* Collected data entries
-=-=-

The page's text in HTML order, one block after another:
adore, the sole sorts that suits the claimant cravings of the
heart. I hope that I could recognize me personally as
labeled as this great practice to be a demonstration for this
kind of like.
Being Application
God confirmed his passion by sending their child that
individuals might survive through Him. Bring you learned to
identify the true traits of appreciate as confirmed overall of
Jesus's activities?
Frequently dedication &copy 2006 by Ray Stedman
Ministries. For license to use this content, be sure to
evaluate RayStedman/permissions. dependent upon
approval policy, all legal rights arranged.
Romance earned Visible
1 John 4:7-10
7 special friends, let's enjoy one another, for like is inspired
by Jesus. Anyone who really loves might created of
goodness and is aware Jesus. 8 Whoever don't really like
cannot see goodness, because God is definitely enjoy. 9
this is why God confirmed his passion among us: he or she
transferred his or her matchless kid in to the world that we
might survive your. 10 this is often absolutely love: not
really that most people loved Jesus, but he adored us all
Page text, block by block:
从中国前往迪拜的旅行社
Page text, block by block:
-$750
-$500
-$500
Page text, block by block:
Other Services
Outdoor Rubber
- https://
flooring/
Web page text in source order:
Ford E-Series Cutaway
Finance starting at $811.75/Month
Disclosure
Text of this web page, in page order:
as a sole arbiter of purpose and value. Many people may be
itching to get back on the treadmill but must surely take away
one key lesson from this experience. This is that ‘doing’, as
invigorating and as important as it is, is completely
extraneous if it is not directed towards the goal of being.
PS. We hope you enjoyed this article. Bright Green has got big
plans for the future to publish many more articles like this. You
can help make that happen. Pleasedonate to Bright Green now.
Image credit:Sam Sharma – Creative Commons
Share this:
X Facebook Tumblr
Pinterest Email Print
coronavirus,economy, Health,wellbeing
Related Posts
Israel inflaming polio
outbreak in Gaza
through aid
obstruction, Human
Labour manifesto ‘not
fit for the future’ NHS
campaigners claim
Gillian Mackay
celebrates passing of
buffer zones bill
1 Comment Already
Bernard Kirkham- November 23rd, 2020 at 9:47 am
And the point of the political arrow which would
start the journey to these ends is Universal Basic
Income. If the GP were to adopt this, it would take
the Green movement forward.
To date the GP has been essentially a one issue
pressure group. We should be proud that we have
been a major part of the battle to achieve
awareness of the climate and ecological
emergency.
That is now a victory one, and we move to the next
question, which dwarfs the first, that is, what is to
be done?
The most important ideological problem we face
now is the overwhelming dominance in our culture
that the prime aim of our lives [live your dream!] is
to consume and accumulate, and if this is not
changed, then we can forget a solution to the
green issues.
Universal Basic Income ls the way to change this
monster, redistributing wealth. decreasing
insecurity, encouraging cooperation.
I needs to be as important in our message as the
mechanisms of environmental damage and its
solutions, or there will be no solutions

-=-=-

* Exercise details
Your task is to repeat each of the records above exactly.

* Result of this exercise
The page's text in HTML order, one block after another:
adore, the sole sorts that suits the claimant cravings of the
heart. I hope that I could recognize me personally as
labeled as this great practice to be a demonstration for this
kind of like.
Being Application
God confirmed his passion by sending their child that
individuals might survive through Him. Bring you learned to
identify the true traits of appreciate as confirmed overall of
Jesus's activities?
Frequently dedication &copy 2006 by Ray Stedman
Ministries. For license to use this content, be sure to
evaluate RayStedman/permissions. dependent upon
approval policy, all legal rights arranged.
Romance earned Visible
1 John 4:7-10
7 special friends, let's enjoy one another, for like is inspired
by Jesus. Anyone who really loves might created of
goodness and is aware Jesus. 8 Whoever don't really like
cannot see goodness, because God is definitely enjoy. 9
this is why God confirmed his passion among us: he or she
transferred his or her matchless kid in to the world that we
might survive your. 10 this is often absolutely love: not
really that most people loved Jesus, but he adored us all
Page text, block by block:
从中国前往迪拜的旅行社
Page text, block by block:
-$750
-$500
-$500
Page text, block by block:
Other Services
Outdoor Rubber
- https://
flooring/
Web page text in source order:
Ford E-Series Cutaway
Finance starting at $811.75/Month
Disclosure
Text of this web page, in page order:
as a sole arbiter of purpose and value. Many people may be
itching to get back on the treadmill but must surely take away
one key lesson from this experience. This is that ‘doing’, as
invigorating and as important as it is, is completely
extraneous if it is not directed towards the goal of being.
PS. We hope you enjoyed this article. Bright Green has got big
plans for the future to publish many more articles like this. You
can help make that happen. Pleasedonate to Bright Green now.
Image credit:Sam Sharma – Creative Commons
Share this:
X Facebook Tumblr
Pinterest Email Print
coronavirus,economy, Health,wellbeing
Related Posts
Israel inflaming polio
outbreak in Gaza
through aid
obstruction, Human
Labour manifesto ‘not
fit for the future’ NHS
campaigners claim
Gillian Mackay
celebrates passing of
buffer zones bill
1 Comment Already
Bernard Kirkham- November 23rd, 2020 at 9:47 am
And the point of the political arrow which would
start the journey to these ends is Universal Basic
Income. If the GP were to adopt this, it would take
the Green movement forward.
To date the GP has been essentially a one issue
pressure group. We should be proud that we have
been a major part of the battle to achieve
awareness of the climate and ecological
emergency.
That is now a victory one, and we move to the next
question, which dwarfs the first, that is, what is to
be done?
The most important ideological problem we face
now is the overwhelming dominance in our culture
that the prime aim of our lives [live your dream!] is
to consume and accumulate, and if this is not
changed, then we can forget a solution to the
green issues.
Universal Basic Income ls the way to change this
monster, redistributing wealth. decreasing
insecurity, encouraging cooperation.
I needs to be as important in our message as the
mechanisms of environmental damage and its
solutions, or there will be no solutions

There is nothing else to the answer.